Module taulu.header_template

A HeaderTemplate defines the structure of a table header.

Classes

class HeaderTemplate (rules: Iterable[Iterable[int]])
Expand source code
class HeaderTemplate(TableIndexer):
    def __init__(self, rules: Iterable[Iterable[int]]):
        """
        A TableTemplate is a collection of rules of a table.

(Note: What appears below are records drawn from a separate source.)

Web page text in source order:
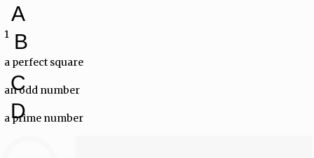
A
1 B
a perfect square
C
an odd number
D
a prime number

This class implements methods
        for finding cell positions in a table image, given the template the image adheres to.

        Args:
            rules: 2D array of lines, where each line is represented as [x0, y0, x1, y1]
        """

        super().__init__()
        self._rules = [_Rule(*rule) for rule in rules]
        self._h_rules = sorted(
            [rule for rule in self._rules if rule._is_horizontal()], key=lambda r: r._y
        )
        self._v_rules = sorted(
            [rule for rule in self._rules if rule._is_vertical()], key=lambda r: r._x
        )

    @log_calls(level=logging.DEBUG)
    def save(self, path: PathLike[str]):
        """
        Save the HeaderTemplate to the given path, as a json
        """

        data = {"rules": [r.to_dict() for r in self._rules]}

        with open(path, "w") as f:
            json.dump(data, f)

    @staticmethod
    @log_calls(level=logging.DEBUG)
    def from_saved(path: PathLike[str]) -> "HeaderTemplate":
        with open(path, "r") as f:
            data = json.load(f)
            rules = data["rules"]
            rules = [[r["x0"], r["y0"], r["x1"], r["y1"]] for r in rules]

            return HeaderTemplate(rules)

    @property
    def cols(self) -> int:
        return len(self._v_rules) - 1

    @property
    def rows(self) -> int:
        return len(self._h_rules) - 1

    @staticmethod
    @log_calls(level=logging.DEBUG)
    def annotate_image(
        template: MatLike | str, crop: Optional[PathLike[str]] = None, margin: int = 10
    ) -> "HeaderTemplate":
        """
        Utility method that allows users to create a template form a template image.

        The user is asked to click to annotate lines (two clicks per line).

        Args:
            template: the image on which to annotate the header lines
            crop (str | None): if str, crop the template image first, then do the annotation.
                The cropped image will be stored at the supplied path
            margin (int): margin to add around the cropping of the header
        """

        if type(template) is str:
            value = cv.imread(template)
            template = value
        template = cast(MatLike, template)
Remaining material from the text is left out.